Aber das sind nur meine 10 Pfennig... (ich weiß, die gibt´s schon länger nicht mehr. Aber ich hab noch ein paar und meine Meinung ist nicht soo wichtig daß es für Cent oder Euro reicht )


----------



## Ride_With_Love (Dienstag um 09:44)

@hholgi ein Tipp noch als mögliche Option: Ich nutze für die Ecke Venedig oder Bassano del Grappa immer den Fahrzeug Überführungsservice von https://www.transalp-shuttle.com/. Rückreise im eignen Auto sowie Klamotten am Zielort ist genial. Kostenseitig bei mehreren Personen auch gut machbar.


----------



## MTB-News.de




----------



## NunAuchDa (Dienstag um 10:22)

Beim Zug kann sich allein dafür schon eine BahnCard lohnen. Bei Hin- und Rückreise hat man die Kosten schnell wieder raus. Dazu kommt ja mit etwas Glück das 49 Euro Ticket.


----------



## egmont (Dienstag um 11:12)

Die Überraschung wenn man nach 2 Wochen an den  'irgendwo' geparkten Wagen kommt, ist nicht selten, milde gesagt...Stress.
2 Wochen bezahlter Parkplatz in/um München teurer als die Bahnfahrt...und auch hier sind Überraschungen nicht wirklich ausgeschlossen.

DB bzw. Arsch hoch!


----------



## NunAuchDa (Dienstag um 11:39)

Manchmal ist die DB auch das größere Abenteuer als der eigentliche Alpencross 
Natürlich ist es stressig aber bisher hatte ich soweit immer Glück.


----------



## hholgi (Dienstag um 12:31)

Vergesst die Bahn. Zuviele schlechte Erfahrungen in den letzten beiden Jahren. Vor allem mit Rädewrn dabei.
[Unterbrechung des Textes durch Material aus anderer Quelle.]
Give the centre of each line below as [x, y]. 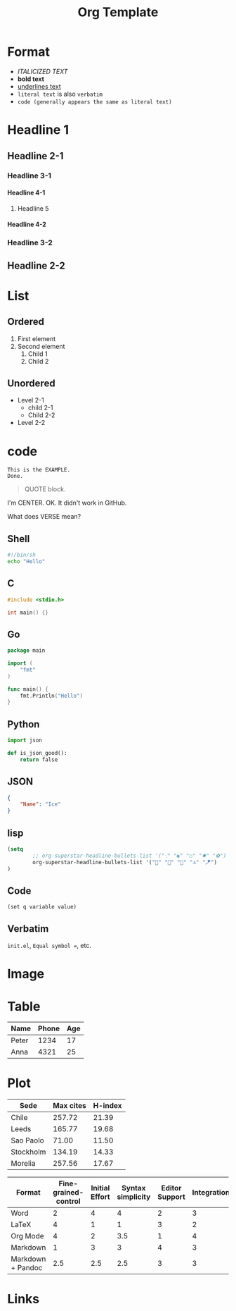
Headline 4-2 [27, 224]
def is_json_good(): [38, 753]
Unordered [31, 383]
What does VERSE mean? [44, 517]
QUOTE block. [45, 489]
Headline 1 [38, 130]
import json [25, 741]
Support [171, 1197]
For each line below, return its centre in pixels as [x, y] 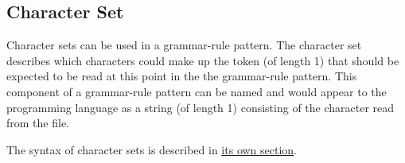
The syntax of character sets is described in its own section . [152, 149]
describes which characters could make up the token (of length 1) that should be [203, 60]
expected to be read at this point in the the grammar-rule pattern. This [182, 76]
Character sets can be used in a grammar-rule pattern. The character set [184, 45]
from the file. [38, 123]
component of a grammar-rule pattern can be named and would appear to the [197, 91]
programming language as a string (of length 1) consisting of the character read [201, 107]
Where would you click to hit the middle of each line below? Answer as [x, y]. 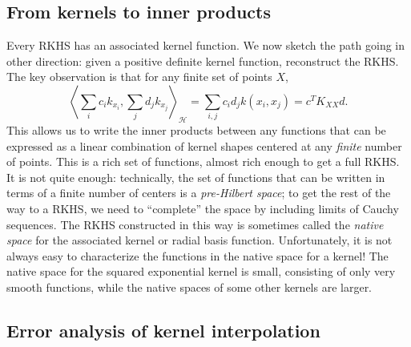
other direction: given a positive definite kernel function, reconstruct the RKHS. [203, 61]
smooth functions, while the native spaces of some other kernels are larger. [189, 287]
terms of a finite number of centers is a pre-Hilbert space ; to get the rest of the [199, 193]
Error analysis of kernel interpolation [163, 331]
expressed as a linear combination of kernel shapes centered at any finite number [204, 145]
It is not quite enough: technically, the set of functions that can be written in [196, 177]
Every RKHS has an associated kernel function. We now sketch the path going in [205, 45]
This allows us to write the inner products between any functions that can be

Und @Ride_With_Love: Danke für den Rückhol Tipp. Auch dieses Thema ist noch Baustelle


----------



## DaMoasta (Dienstag um 13:17)

Gibt doch in München genung kostenlose Parkflächen wo du dein Auto einfach am Straßenrand abstellen kannst. Klar, mit dem Zustand der Unbewachung musst du leben, aber 14 Tage Parkhaus würde ich nicht zahlen.
Entlang der Ackermannstr. z.B. stehen immer Womos rum, da sollte das also möglich sein. Oder eine Vielzahl an anderen Straßen, am besten außerhalb des mittleren Rings. Einfach einen Parkplatz suchen und dann von dort starten.


----------



## don_viki (Dienstag um 13:37)

Du willst ca 600 km nach Venedig radeln, dir sind aber ca 30 km vom Flughafen bis zum Startpunkt "zu weit"? 
Sorry, konnte es mir aber nicht verkneifen. Auf jeden Fall gute Fahrt und viel Glueck bei der Parkplatzfindung


----------



## MTB-News.de




----------



## soundfreak (Dienstag um 14:02)

bekannte/verwandte wohnen keine nähe deines abfahrortes bzw. am anfang der strecke, dass du da abstellen könntest? im inntal half auch mal ein direktes mail an einige gemeinden, und sie sendeten mir ein paar gratisstellplätze zu 

ich würde an deiner Stelle eher entlang der strecke ne gaststätte o.ä. googeln und direkt telefonisch anfragen, ob ich gegen ein paar € das auto auf deren grund die 2wo stehen lassen könnte


----------



## NunAuchDa (Dienstag um 15:50)

Vielleicht 1 Tag vorher anreisen und nett beim Hotel fragen ob der Pkw dort zwei Wochen stehen darf?

Oder halt Flughafen und mit der s Bahn in die Stadt.


----------



## DaMoasta (Dienstag um 16:33)

NunAuchDa schrieb:


> Oder halt Flughafen und mit der s Bahn in die Stadt.


Neben der Innenstadt ist der Flughafen das teuerste, wo man überhaupt für einen längeren Zeitraum parken kann...


----------



## rhnordpool (Dienstag um 16:51)

DaMoasta schrieb:


> Neben der Innenstadt ist der Flughafen das teuerste, wo man überhaupt für einen längeren Zeitraum parken kann...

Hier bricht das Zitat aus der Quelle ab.